> every government will absolutely double-issue certificates to police, secret service and friends of goverment, and no one will have any recourse.
Countries already have CA that issue certificates with more legal force than a handwritten signature. I can open a bank account, pay my taxes and sign up to all government services. But I can't use them for a webpage.
> With DANE (or other country-issued certificates)
DANE isn't a country-issued certificate. It's a scheme where you store your public keys on DNS records. Of course, now we have the issue that DNSSEC (signed DNS records) isn't widespread and the whole issue with DNS registries.

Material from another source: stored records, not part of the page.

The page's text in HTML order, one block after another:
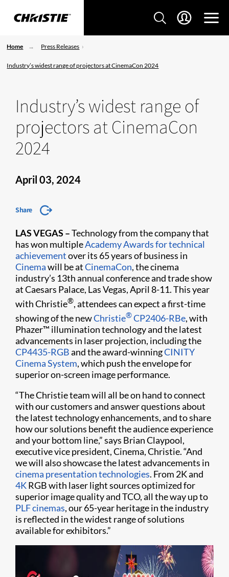
Home Press Releases
Industry’s widest range of projectors at CinemaCon 2024
Industry’s widest range of
projectors at CinemaCon
2024
April 03, 2024
Share
LAS VEGAS –Technology from the company that
has won multipleAcademy Awards for technical
achievementover its 65 years of business in
Cinemawill be atCinemaCon, the cinema
industry’s 13th annual conference and trade show
at Caesars Palace, Las Vegas, April 8-11. This year
with Christie®, attendees can expect a first-time
showing of the newChristie®CP2406-RBe, with
Phazer™ illumination technology and the latest
advancements in laser projection, including the
CP4435-RGBand the award-winningCINITY
Cinema System, which push the envelope for
superior on-screen image performance.
“The Christie team will all be on hand to connect
with our customers and answer questions about
the latest technology enhancements, and to share
how our solutions benefit the audience experience
and your bottom line,” says Brian Claypool,
executive vice president, Cinema, Christie. “And
we will also showcase the latest advancements in
cinema presentation technologies. From 2K and
4KRGB with laser light sources optimized for
superior image quality and TCO, all the way up to
PLF cinemas, our 65-year heritage in the industry
is reflected in the widest range of solutions
available for exhibitors.”
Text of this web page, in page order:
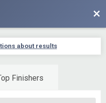
about results
Finishers
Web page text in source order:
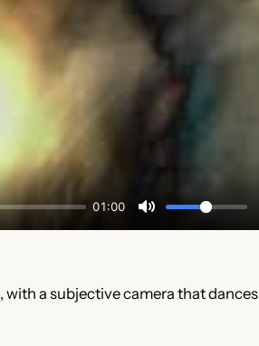
with a subjective camera that dances
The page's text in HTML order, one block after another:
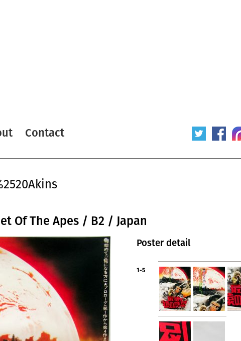
Contact
Of The Apes / B2 / Japan
Poster detail
1-5
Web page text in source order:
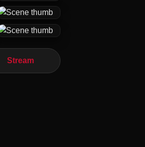
Stream
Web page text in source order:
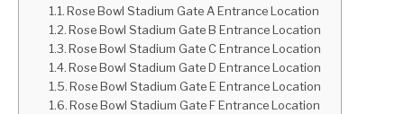
Rose Bowl Stadium Gate A Entrance Location
Rose Bowl Stadium Gate B Entrance Location
Rose Bowl Stadium Gate C Entrance Location
Rose Bowl Stadium Gate D Entrance Location
Rose Bowl Stadium Gate E Entrance Location
Rose Bowl Stadium Gate F Entrance Location
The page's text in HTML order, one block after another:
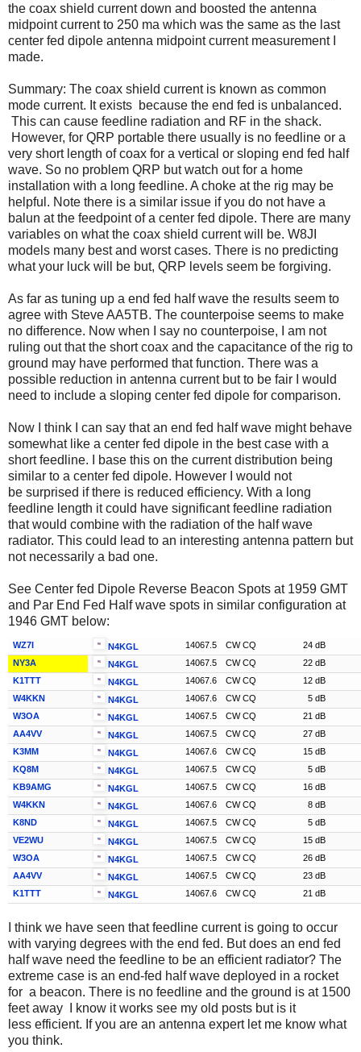
the coax shield current down and boosted the antenna
midpoint current to 250 ma which was the same as the last
center fed dipole antenna midpoint current measurement I
made.
Summary: The coax shield current is known as common
mode current. It exists because the end fed is unbalanced.
This can cause feedline radiation and RF in the shack.
However, for QRP portable there usually is no feedline or a
very short length of coax for a vertical or sloping end fed half
wave. So no problem QRP but watch out for a home
installation with a long feedline. A choke at the rig may be
helpful. Note there is a similar issue if you do not have a
balun at the feedpoint of a center fed dipole. There are many
variables on what the coax shield current will be. W8JI
models many best and worst cases. There is no predicting
what your luck will be but, QRP levels seem be forgiving.
As far as tuning up a end fed half wave the results seem to
agree with Steve AA5TB. The counterpoise seems to make
no difference. Now when I say no counterpoise, I am not
ruling out that the short coax and the capacitance of the rig to
ground may have performed that function. There was a
possible reduction in antenna current but to be fair I would
need to include a sloping center fed dipole for comparison.
Now I think I can say that an end fed half wave might behave
somewhat like a center fed dipole in the best case with a
short feedline. I base this on the current distribution being
similar to a center fed dipole. However I would not
be surprised if there is reduced efficiency. With a long
feedline length it could have significant feedline radiation
that would combine with the radiation of the half wave
radiator. This could lead to an interesting antenna pattern but
not necessarily a bad one.
See Center fed Dipole Reverse Beacon Spots at 1959 GMT
and Par End Fed Half wave spots in similar configuration at
1946 GMT below:
WZ7I N4KGL 14067.5 CW CQ
24 dB
NY3A
N4KGL 14067.5 CW CQ
22 dB
K1TTT
N4KGL 14067.6 CW CQ
12 dB
W4KKN
N4KGL 14067.6 CW CQ
5 dB
W3OA
N4KGL 14067.5 CW CQ
21 dB
AA4VV
N4KGL 14067.5 CW CQ
27 dB
K3MM
N4KGL 14067.6 CW CQ
15 dB
KQ8M
N4KGL 14067.5 CW CQ
5 dB
KB9AMG
N4KGL 14067.5 CW CQ
16 dB
W4KKN
N4KGL 14067.6 CW CQ
8 dB
K8ND
N4KGL 14067.5 CW CQ
5 dB
VE2WU
N4KGL 14067.5 CW CQ
15 dB
W3OA
N4KGL 14067.5 CW CQ
26 dB
AA4VV
N4KGL 14067.5 CW CQ
23 dB
K1TTT
N4KGL 14067.6 CW CQ 21 dB
I think we have seen that feedline current is going to occur
with varying degrees with the end fed. But does an end fed
half wave need the feedline to be an efficient radiator? The
extreme case is an end-fed half wave deployed in a rocket
for a beacon. There is no feedline and the ground is at 1500
feet away I know it works see my old posts but is it
less efficient. If you are an antenna expert let me know what
you think.
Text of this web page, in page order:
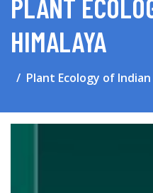
PLANT
HIMALAYA
Plant Ecology of
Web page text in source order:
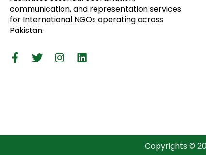
communication, and representation services
for International NGOs operating across
Pakistan.
Copyrights ©
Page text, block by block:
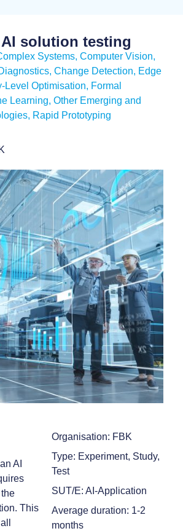
solution testing
Systems,Computer Vision,
Change Detection, Edge
Level Optimisation, Formal
Learning,Other Emerging and
, Rapid Prototyping
AI
This
Organisation: FBK
Type: Experiment, Study,
Test
SUT/E: AI-Application
Average duration: 1-2
months
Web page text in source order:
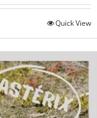
Quick View
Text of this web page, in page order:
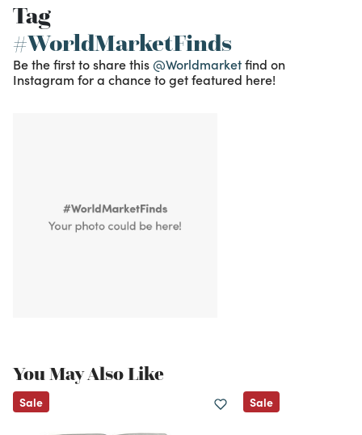
Tag
#WorldMarketFinds
Be the first to share this @Worldmarketfind on
Instagram for a chance to get featured here!
You May Also Like
Sale Sale
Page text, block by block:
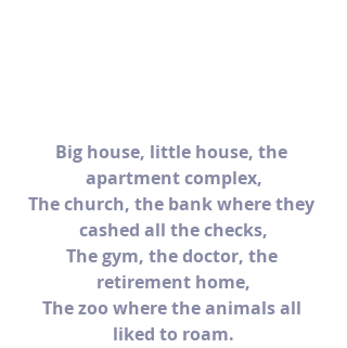
Big house, little house, the
apartment complex,
The church, the bank where they
cashed all the checks,
The gym, the doctor, the
retirement home,
The zoo where the animals all
liked to roam.

DANE is entirely dependent on DNSSEC, and DNSSEC is, by design, under the government control, with all the bureaucratic mess and mistakes this implies.

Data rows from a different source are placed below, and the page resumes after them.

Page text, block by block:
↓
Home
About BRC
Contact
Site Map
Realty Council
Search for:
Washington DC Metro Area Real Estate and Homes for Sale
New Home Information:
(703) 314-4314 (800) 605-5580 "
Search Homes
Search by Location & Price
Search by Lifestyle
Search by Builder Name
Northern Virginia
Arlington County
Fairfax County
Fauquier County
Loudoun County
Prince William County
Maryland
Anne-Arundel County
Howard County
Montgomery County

This would be pretty terrible if anyone actually cared about DNSSEC, but luckily for us, no one cares.. So let's keep things this way.

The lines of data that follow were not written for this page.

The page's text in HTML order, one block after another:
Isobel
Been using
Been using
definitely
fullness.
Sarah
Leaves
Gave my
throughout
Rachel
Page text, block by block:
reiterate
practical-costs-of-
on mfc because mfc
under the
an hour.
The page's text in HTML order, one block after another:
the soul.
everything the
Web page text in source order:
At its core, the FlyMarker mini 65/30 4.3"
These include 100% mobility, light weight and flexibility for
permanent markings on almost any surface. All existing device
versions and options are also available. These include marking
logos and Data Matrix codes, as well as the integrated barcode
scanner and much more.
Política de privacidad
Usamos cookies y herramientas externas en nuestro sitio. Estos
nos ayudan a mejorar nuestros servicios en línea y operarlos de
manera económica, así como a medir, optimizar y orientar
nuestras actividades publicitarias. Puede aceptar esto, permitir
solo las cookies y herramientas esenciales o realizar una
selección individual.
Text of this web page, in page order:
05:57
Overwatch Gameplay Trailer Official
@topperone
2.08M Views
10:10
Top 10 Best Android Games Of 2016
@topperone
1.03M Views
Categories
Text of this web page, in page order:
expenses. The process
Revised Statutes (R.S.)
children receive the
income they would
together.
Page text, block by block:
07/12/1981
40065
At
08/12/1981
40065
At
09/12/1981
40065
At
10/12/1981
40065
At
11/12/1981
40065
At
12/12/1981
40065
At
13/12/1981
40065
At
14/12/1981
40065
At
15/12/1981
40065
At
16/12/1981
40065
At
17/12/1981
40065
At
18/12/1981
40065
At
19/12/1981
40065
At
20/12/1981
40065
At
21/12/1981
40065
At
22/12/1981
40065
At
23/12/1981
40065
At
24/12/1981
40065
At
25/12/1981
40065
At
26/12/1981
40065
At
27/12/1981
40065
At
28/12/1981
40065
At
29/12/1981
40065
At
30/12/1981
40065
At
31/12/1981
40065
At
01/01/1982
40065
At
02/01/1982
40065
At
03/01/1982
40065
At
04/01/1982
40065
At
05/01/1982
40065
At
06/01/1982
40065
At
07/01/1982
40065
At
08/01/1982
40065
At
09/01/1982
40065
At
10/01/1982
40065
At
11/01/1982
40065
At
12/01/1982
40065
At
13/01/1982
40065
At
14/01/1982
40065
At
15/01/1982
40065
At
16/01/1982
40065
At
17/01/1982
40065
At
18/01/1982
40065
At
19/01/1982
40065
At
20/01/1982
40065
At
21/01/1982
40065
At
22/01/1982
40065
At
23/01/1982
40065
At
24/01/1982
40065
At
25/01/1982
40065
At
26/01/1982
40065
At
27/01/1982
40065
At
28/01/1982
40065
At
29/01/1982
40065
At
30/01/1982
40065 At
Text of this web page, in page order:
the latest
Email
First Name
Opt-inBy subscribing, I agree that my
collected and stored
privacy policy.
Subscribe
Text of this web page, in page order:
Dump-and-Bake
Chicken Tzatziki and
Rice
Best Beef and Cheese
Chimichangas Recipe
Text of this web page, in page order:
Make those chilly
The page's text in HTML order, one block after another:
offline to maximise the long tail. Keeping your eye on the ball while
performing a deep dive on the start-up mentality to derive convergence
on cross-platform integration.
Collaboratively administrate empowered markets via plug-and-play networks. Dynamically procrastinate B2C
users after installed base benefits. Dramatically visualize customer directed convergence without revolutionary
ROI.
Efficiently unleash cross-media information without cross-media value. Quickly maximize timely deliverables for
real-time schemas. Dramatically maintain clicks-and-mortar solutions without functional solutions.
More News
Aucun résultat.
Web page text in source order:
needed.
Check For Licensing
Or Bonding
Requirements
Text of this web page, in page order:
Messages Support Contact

Domain registries can already get a certificate for your domain by changing the address to their own server temporarily and then doing ACME with LE. So no new vector is introduced by directly putting the cert in DNS.
You obviously don't know how DNSSEC works. The DNS root of trust is ICANN, not a government.
That's worse, because ICANN is effectively the US government.
I'm the first to admit ICANN has issues, but US government control doesn't seem to be one of them.